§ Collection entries
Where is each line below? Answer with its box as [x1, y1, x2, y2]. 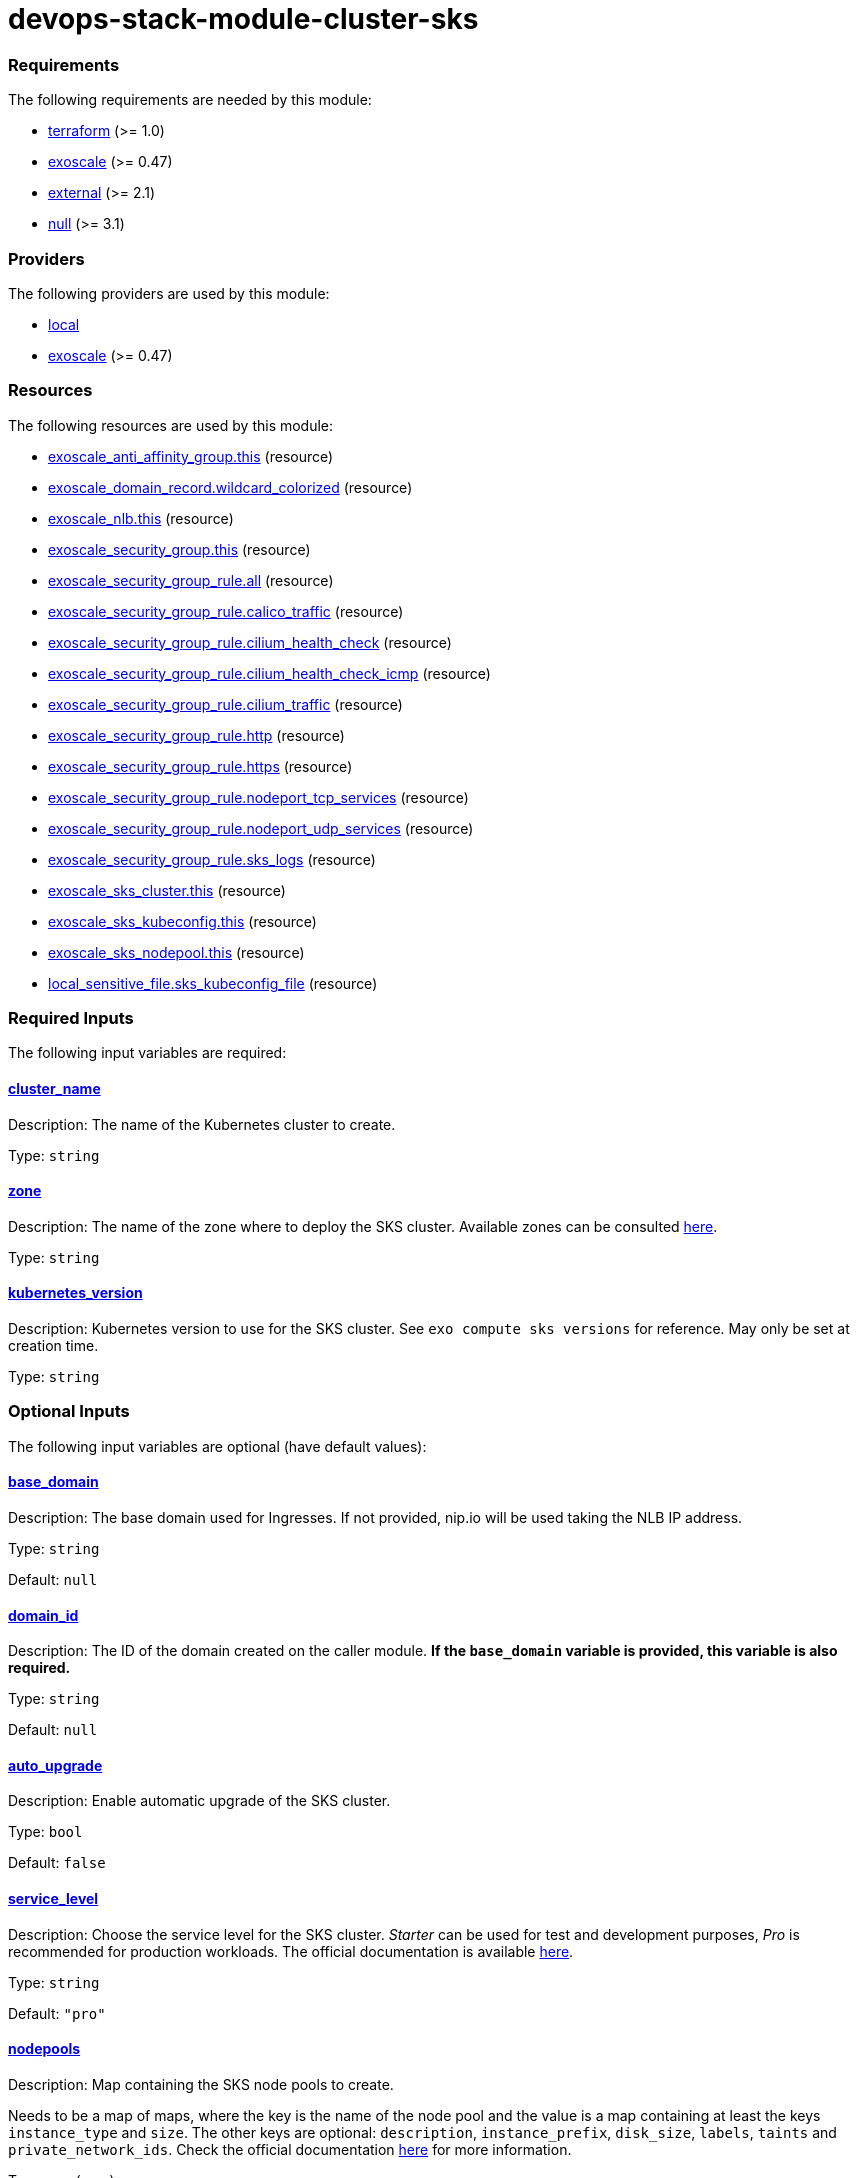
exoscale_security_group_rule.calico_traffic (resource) [48, 602, 404, 620]
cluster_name [8, 1079, 101, 1097]
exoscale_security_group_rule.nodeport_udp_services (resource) [48, 819, 474, 837]
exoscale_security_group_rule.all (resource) [48, 571, 334, 589]
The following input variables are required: [8, 1044, 287, 1062]
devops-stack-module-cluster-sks [8, 2, 479, 36]
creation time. [8, 1337, 99, 1355]
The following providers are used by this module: [8, 284, 330, 302]

§ WHAT THE EXERCISE ASKS
Although the records contain pictures, your copy should hold only the text, reproduced exactly.

§ SOLVED PROBLEM
Where is each line below? Answer with its box as [x1, y1, x2, y2]. 
exoscale_security_group_rule.calico_traffic (resource) [48, 602, 404, 620]
cluster_name [8, 1079, 101, 1097]
exoscale_security_group_rule.nodeport_udp_services (resource) [48, 819, 474, 837]
exoscale_security_group_rule.all (resource) [48, 571, 334, 589]
The following input variables are required: [8, 1044, 287, 1062]
devops-stack-module-cluster-sks [8, 2, 479, 36]
creation time. [8, 1337, 99, 1355]
The following providers are used by this module: [8, 284, 330, 302]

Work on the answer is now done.